> Extracted entries
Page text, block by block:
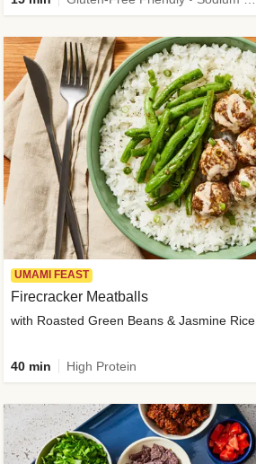
UMAMI FEAST
Firecracker Meatballs
with Roasted Green Beans & Jasmine Rice
40 min High Protein
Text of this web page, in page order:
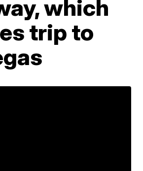
which
trip to
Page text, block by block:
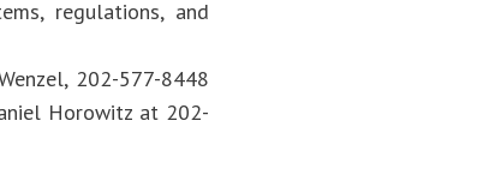
regulations, and
202-577-8448
Horowitz at 202-

> What needs to be done
Wherever a picture appears in the records above, skip it and retype everything else exactly.

> Exercise solution
Page text, block by block:
UMAMI FEAST
Firecracker Meatballs
with Roasted Green Beans & Jasmine Rice
40 min High Protein
Text of this web page, in page order:
which
trip to
Page text, block by block:
regulations, and
202-577-8448
Horowitz at 202-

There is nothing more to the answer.